As far as I understand, even apple M1 that use unified memory still need to convert data between GPU, and CPU space, which still has some overhead, but it does not require data to be transfer (because it is already there)

I tested with CiFAR-10 dataset, and it seems like the average response time did indeed go up (and the loss did not reduce, but I attribute that to too large batch size, and need to adjust lr, I tried changing batch size to 64 but the loss did not decrease. However changing device to cpu did decrease the loss)

TL;DR

  • The memory consumption grow of mps, which is not seen on cpu
  • The time interval between each step grow in mps (probably due to the memory problem)
  • The loss curve did not converge as expected

Code

import time
import torch
import torchvision
import numpy as np
import torch.nn as nn
from tqdm.auto import tqdm
import torch.optim as optim
import matplotlib.pyplot as plt
from torchvision.models.resnet import ResNet, BasicBlock

BATCH_SZ = 512
MAX_EPOCHS = 10
PRINT_ITER = 5

# str_device = "mps" if torch.backends.mps.is_available() else "cpu"

loss_hist = {}
interval_hist = {}

for str_device in ["cpu", "mps"]:
    loss_hist[str_device] = []
    interval_hist[str_device] = []
    
    device = torch.device(str_device)
    print(device)

    train_transforms = torchvision.transforms.Compose([
        torchvision.transforms.Resize(64),
        torchvision.transforms.RandomHorizontalFlip(),
        torchvision.transforms.ToTensor(),
        torchvision.transforms.Normalize(
            mean=[0.485, 0.456, 0.406],
            std=[0.229, 0.224, 0.225]
        )
    ])

    train_ds = torchvision.datasets.CIFAR10("./data", train=True, download=True, transform=train_transforms)
    train_loader = torch.utils.data.DataLoader(train_ds, batch_size=BATCH_SZ, shuffle=True, num_workers=0, pin_memory=True)

    model = ResNet(BasicBlock, [1, 1, 1, 1], num_classes=10).to(device)
    model.train()
    optimizer = optim.Adam([*model.parameters()])
    criterion = nn.CrossEntropyLoss()

    time_intervals = []
    step_index = []

    step_count = 0
    for epoch in range(MAX_EPOCHS):  # loop over the dataset multiple times

        running_loss = 0.0
        avg_loss = []
        start = time.time()
        prev_time = time.time()
        with tqdm(total=len(train_loader), leave=False) as pbar:
            for i, data in enumerate(train_loader, 0):
                pbar.update()
                inputs, labels = data
                inputs = inputs.to(device)
                labels = labels.to(device)

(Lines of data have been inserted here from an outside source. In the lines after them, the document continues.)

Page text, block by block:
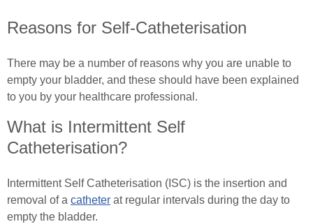
Common Ostomy Questions
Common Stoma Problems
Common Ileostomy Problems
Common Colostomy Problems
Stoma Dietary Advice
Essential Pelvic Floor Exercises
Everyday Living
Useful Links
Male (In)Continence Advice
Living with an Indwelling Urinary Catheter
Reasons for Self-Catheterisation
There may be a number of reasons why you are unable to
empty your bladder, and these should have been explained
to you by your healthcare professional.
What is Intermittent Self
Catheterisation?
Intermittent Self Catheterisation (ISC) is the insertion and
removal of a catheter at regular intervals during the day to
empty the bladder.
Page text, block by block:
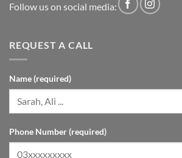
Follow us on social media:
REQUEST A CALL
Name (required)
Phone Number (required)
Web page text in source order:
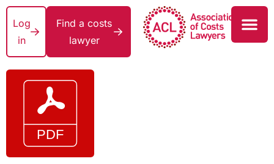
Log
in
Find a costs
lawyer
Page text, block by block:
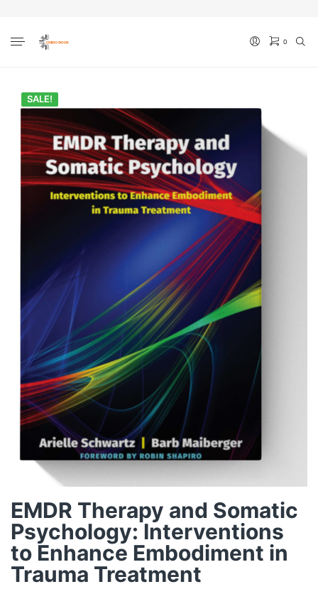
0
SALE!
EMDR Therapy and Somatic
Psychology: Interventions
to Enhance Embodiment in
Trauma Treatment
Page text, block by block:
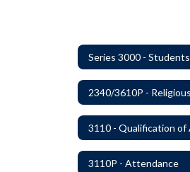
Series 3000 - Students
3110P - Attendance
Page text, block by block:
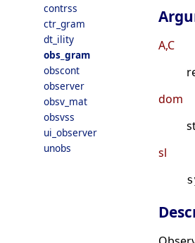
contrss
ctr_gram
dt_ility
obs_gram
obscont
observer
obsv_mat
obsvss
ui_observer
unobs
A,C
dom
sl
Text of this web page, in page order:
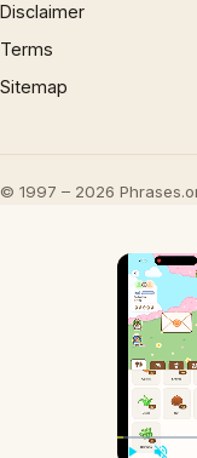
Disclaimer
Terms
Sitemap
© 1997 – 2026
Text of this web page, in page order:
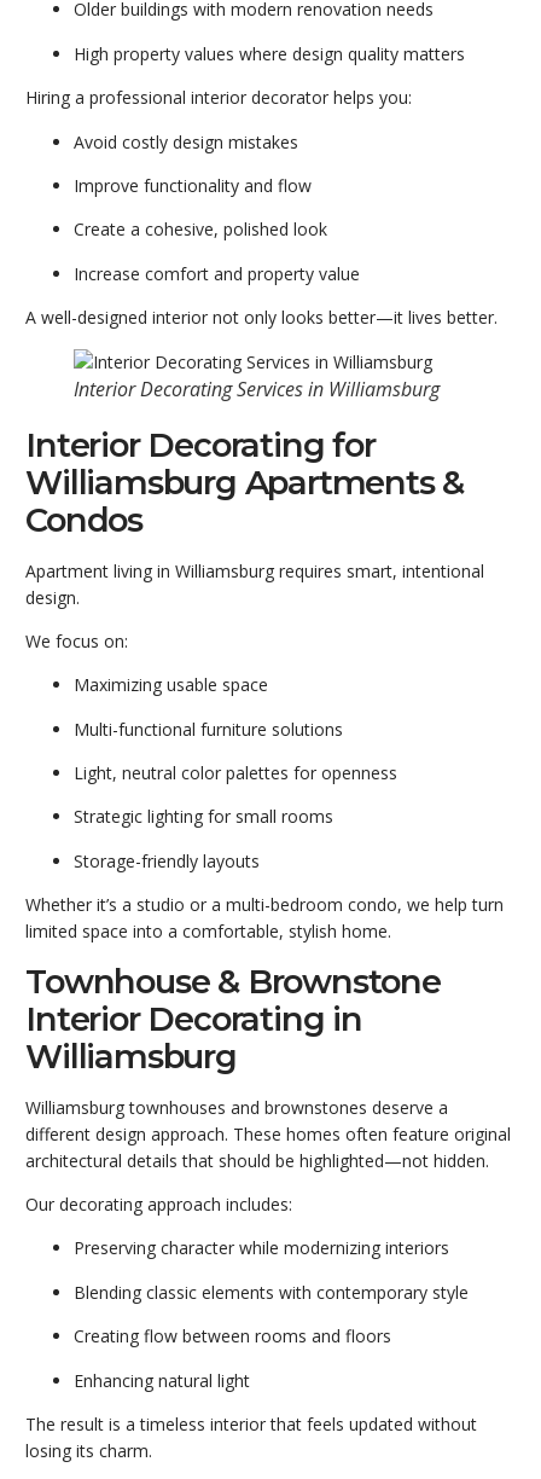
Older buildings with modern renovation needs
High property values where design quality matters
Hiring a professional interior decorator helps you:
Avoid costly design mistakes
Improve functionality and flow
Create a cohesive, polished look
Increase comfort and property value
A well-designed interior not only looks better—it lives better.
Interior Decorating Services in Williamsburg
Interior Decorating for
Williamsburg Apartments &
Condos
Apartment living in Williamsburg requires smart, intentional
design.
We focus on:
Maximizing usable space
Multi-functional furniture solutions
Light, neutral color palettes for openness
Strategic lighting for small rooms
Storage-friendly layouts
Whether it’s a studio or a multi-bedroom condo, we help turn
limited space into a comfortable, stylish home.
Townhouse & Brownstone
Interior Decorating in
Williamsburg
Williamsburg townhouses and brownstones deserve a
different design approach. These homes often feature original
architectural details that should be highlighted—not hidden.
Our decorating approach includes:
Preserving character while modernizing interiors
Blending classic elements with contemporary style
Creating flow between rooms and floors
Enhancing natural light
The result is a timeless interior that feels updated without
losing its charm.
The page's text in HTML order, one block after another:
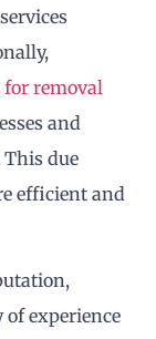
for removal
and
This due
efficient and
experience
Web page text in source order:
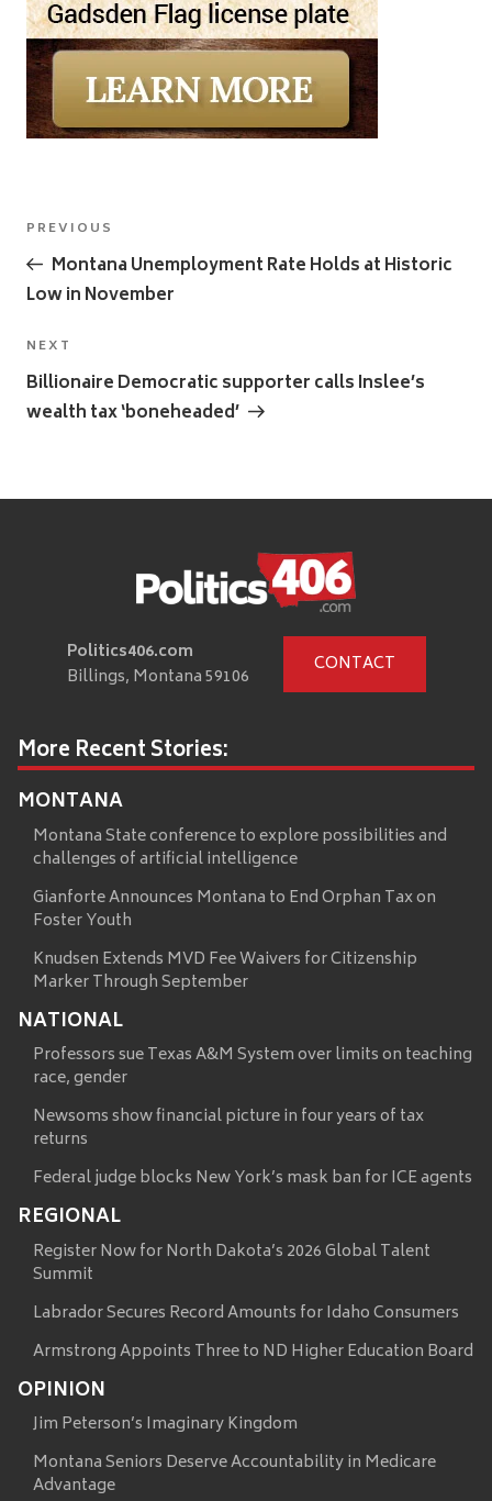
Post
navigation
Previous
Post
PREVIOUS
Montana Unemployment Rate Holds at Historic
Low in November
Next
Post
NEXT
Billionaire Democratic supporter calls Inslee’s
wealth tax ‘boneheaded’
Politics406.com
Billings, Montana 59106
CONTACT
More Recent Stories:
MONTANA
Montana State conference to explore possibilities and
challenges of artificial intelligence
Gianforte Announces Montana to End Orphan Tax on
Foster Youth
Knudsen Extends MVD Fee Waivers for Citizenship
Marker Through September
NATIONAL
Professors sue Texas A&M System over limits on teaching
race, gender
Newsoms show financial picture in four years of tax
returns
Federal judge blocks New York’s mask ban for ICE agents
REGIONAL
Register Now for North Dakota’s 2026 Global Talent
Summit
Labrador Secures Record Amounts for Idaho Consumers
Armstrong Appoints Three to ND Higher Education Board
OPINION
Jim Peterson’s Imaginary Kingdom
Montana Seniors Deserve Accountability in Medicare
Advantage
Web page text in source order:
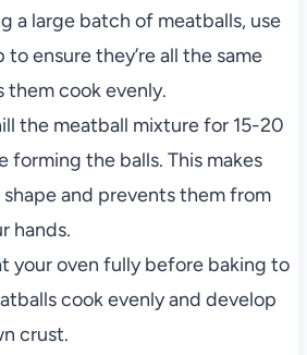
a large batch of meatballs, use
to ensure they’re all the same
them cook evenly.
the meatball mixture for 15-20
forming the balls. This makes
and prevents them from
hands.
your oven fully before baking to
cook evenly and develop
crust.
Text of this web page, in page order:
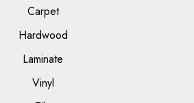
Carpet
Hardwood
Laminate
Vinyl
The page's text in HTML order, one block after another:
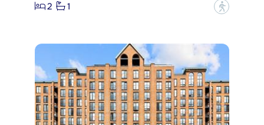
2
1 ?
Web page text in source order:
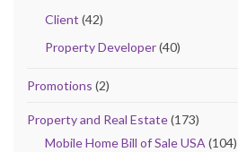
Client (42)
Property Developer(40)
Promotions (2)
Property and Real Estate(173)
Mobile Home Bill of Sale USA (104)
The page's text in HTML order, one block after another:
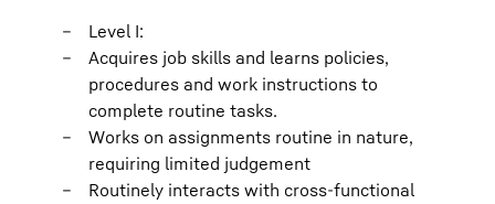
Level I:
Acquires job skills and learns policies,
procedures and work instructions to
complete routine tasks.
Works on assignments routine in nature,
requiring limited judgement
Routinely interacts with cross-functional
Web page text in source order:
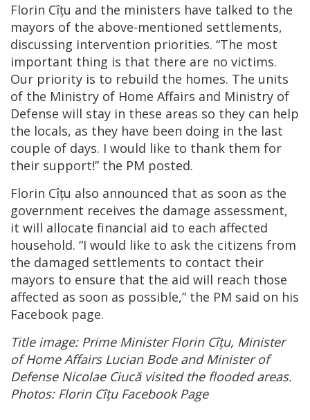
Florin Cîțu and the ministers have talked to the
mayors of the above-mentioned settlements,
discussing intervention priorities. “The most
important thing is that there are no victims.
Our priority is to rebuild the homes. The units
of the Ministry of Home Affairs and Ministry of
Defense will stay in these areas so they can help
the locals, as they have been doing in the last
couple of days. I would like to thank them for
their support!” the PM posted.
Florin Cîțu also announced that as soon as the
government receives the damage assessment,
it will allocate financial aid to each affected
household. “I would like to ask the citizens from
the damaged settlements to contact their
mayors to ensure that the aid will reach those
affected as soon as possible,” the PM said on his
Facebook page.
Title image: Prime Minister Florin Cîțu, Minister
of Home Affairs Lucian Bode and Minister of
Defense Nicolae Ciucă visited the flooded areas.
Photos: Florin Cîțu Facebook Page
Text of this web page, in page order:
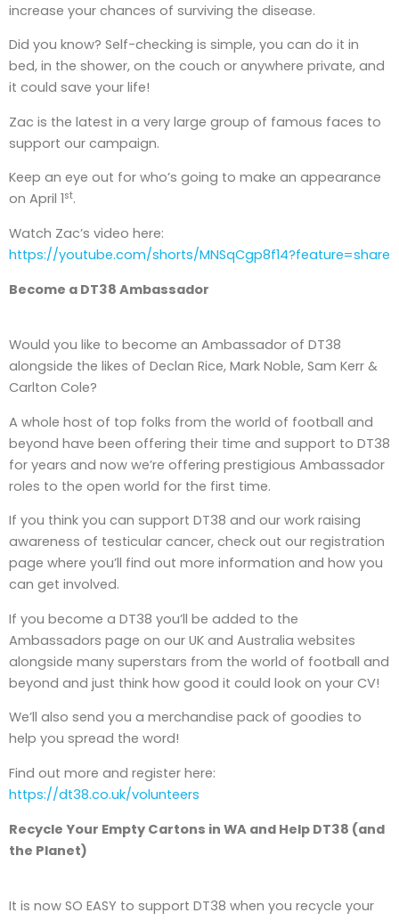
increase your chances of surviving the disease.
Did you know? Self-checking is simple, you can do it in
bed, in the shower, on the couch or anywhere private, and
it could save your life!
Zac is the latest in a very large group of famous faces to
support our campaign.
Keep an eye out for who’s going to make an appearance
on April 1st.
Watch Zac’s video here:
https://youtube.com/shorts/MNSqCgp8f14?feature=share
Become a DT38 Ambassador
Would you like to become an Ambassador of DT38
alongside the likes of Declan Rice, Mark Noble, Sam Kerr &
Carlton Cole?
A whole host of top folks from the world of football and
beyond have been offering their time and support to DT38
for years and now we’re offering prestigious Ambassador
roles to the open world for the first time.
If you think you can support DT38 and our work raising
awareness of testicular cancer, check out our registration
page where you’ll find out more information and how you
can get involved.
If you become a DT38 you’ll be added to the
Ambassadors page on our UK and Australia websites
alongside many superstars from the world of football and
beyond and just think how good it could look on your CV!
We’ll also send you a merchandise pack of goodies to
help you spread the word!
Find out more and register here:
https://dt38.co.uk/volunteers
Recycle Your Empty Cartons in WA and Help DT38 (and
the Planet)
It is now SO EASY to support DT38 when you recycle your

                optimizer.zero_grad()

                outputs = model(inputs)
                loss = criterion(outputs, labels)
                loss.backward()
                optimizer.step()

                running_loss += loss.item()
                avg_loss.append(loss.item())
                loss_hist[str_device].append(loss.item())
                del inputs, labels
                step_count += 1
                if i % PRINT_ITER == PRINT_ITER - 1:
                    pbar.set_description(f"[{epoch + 1}/{MAX_EPOCHS}]: loss {running_loss/PRINT_ITER:.5f}")
                    pbar.refresh()
                    curr_time = time.time()
                    time_intervals.append((curr_time - prev_time)/PRINT_ITER)
                    step_index.append(step_count)
                    interval_hist[str_device].append((step_index[-1], time_intervals[-1]))
                    prev_time = time.time()
                    running_loss = 0.0
        end = time.time()
        print(f"epoch={epoch + 1}, loss={np.mean(avg_loss):.5f}, time={end - start:.3f}s")

plt.style.use('ggplot')
plt.figure(figsize=(10, 10))

ax1 = plt.subplot(2, 1, 1)
for str_device in ["cpu", "mps"]:
    x_ticks = [x[0] for x in interval_hist[str_device]]
    y_ticks = [x[1] for x in interval_hist[str_device]]
    ax1.plot(x_ticks, y_ticks, label=str_device)
ax1.legend(loc="best")
ax1.set_title("Average step time interval (s)")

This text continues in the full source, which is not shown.